Depuis le début de l’année, certaines antennes refusent de faire les remplacements des sections vacantes. Cette grève des suppléances a été décidée par les agents eux-mêmes. La moitié des postes d'inspecteurs du travail sont vacants dans le Cher, 23% en Indre-et-Loire et 30%, dans le Loiret.

Plus d’un tiers des inspecteurs va disparaître en deux ans

Faute de recrutement, des secteurs géographiques entiers du département de l’Indre-et-Loire, n'ont pas d'agent de contrôle qui leur est affecté.

Boycotter, c’est terrible pour nous, mais c’est la seule solution pour se faire entendre.

une inspectrice

"On veut faire respecter les droits les plus élémentaires des salariés victimes de l’arbitraire patronal.
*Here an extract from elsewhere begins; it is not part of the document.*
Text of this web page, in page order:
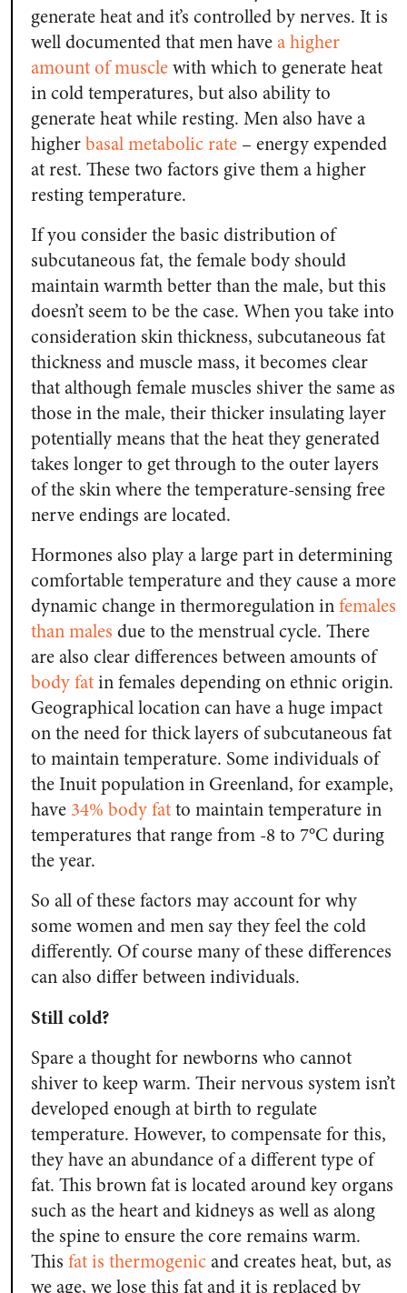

Dans beaucoup d’entreprises, il y a des abus" lâche une inspectrice sous couvert d’anonymat.

Un métier ingrat

Inspecteur du travail, le métier est peu connu et mal considéré. "Il faut pousser des portes toute la journée pour faire des contrôles, et souvent sans être bienvenu" précise un élu du CHSCT.

"Bonjour, je suis inspecteur du travail, pourrai-je avoir accès aux plannings, aux bulletins de salaire et au document d’évaluation des risques".

Indispensables pour vérifier la situation en temps réel, les contrôles inopinés permettent de savoir si les temps de pause sont respectés. L’inspecteur vérifie les amplitudes du temps d'activité, et les conditions de travail. Il contrôle aussi l’existence ou non, des instances de représentation.

Une inspectrice en Touraine précise que "le code du travail est là pour rééquilibrer la relation entre employeur et salarié, qui est inégale. La loi met quelques obligations à la charge de l'employeur nous, on vient pour les vérifier".

Des enquêtes parfois longues

Sanctions administratives ou pénales, ils peuvent taper fort. Dans le Loir-et-Cher, les abus de travailleurs détachés dans le milieu agricole ont ainsi été dénoncés. De 2012 à 2015, un homme avait fait travailler plus de 2000 Bulgares.

Plusieurs contrôles ont été nécessaires mobilisant 19 agents. Une enquête exemplaire, qui a duré deux ans. Mais ce genre d’enquête nécessite des effectifs et du temps.

"À qui vais-je passer le relai ?"

Un autre élu, inspecteur depuis des années en Touraine, sait que son départ n’a pas été anticipé : "Pour ceux qui partent, c’est terrible. À qui je vais-je passer le relai ?  Tout le boulot va être perdu. Pour le personnel, c’est une déconsidération totale. On est au-delà du fonctionnement en mode dégradé".

Les élus tirent la sonnette d'alarme

Un élu du CHSCT regrette le problème d’attractivité. "Les jeunes diplômés le boudent. Quand un poste est vacant, il ne peut être remplacé que par un agent statutaire qui a reçu une formation de 18 mois. Les postes sont déjà là, mais vu le temps qu’il faudra pour recruter et ensuite, il nous faudra attendre la fin des formations… Nous voulons des perspectives et un plan qui permette aux collègues de pouvoir se projeter".

Dans un autre département, un inspecteur est désabusé. "Notre mission de régulation ne sera plus remplie, cela pose des problème de légalité et d’égalité. Il y a des soucis avec des licenciements de salariés protégés, les décisions ne sont pas prises ou de façon plus ou moins régulière par la hiérarchie. La diminution d’agents de contrôle ne correspond pas à la réalité du terrain".

"On va droit dans le mur"

Selon un autre agent, "On va dans le mur, et on y va en klaxonnant ! On reporte vers nous, l'obligation de faire des choix cornéliens, qu’est-ce que je peux faire, je choisis de répondre à untel ou à untel. C’est difficile à vivre!" Combien d'inspecteurs du travail seront encore en poste en 2023 en Indre-et-Loire ?

La question est récurrente depuis 2017. Le ministère du travail anticipe plus de 460 départs en retraite les 3 prochaines années, seuls 300 recrutements (théoriques) au plan national sont annoncés. Contacté par nos services, Pierre Ramain, le Directeur Général du Travail n’a pas souhaité s’exprimer.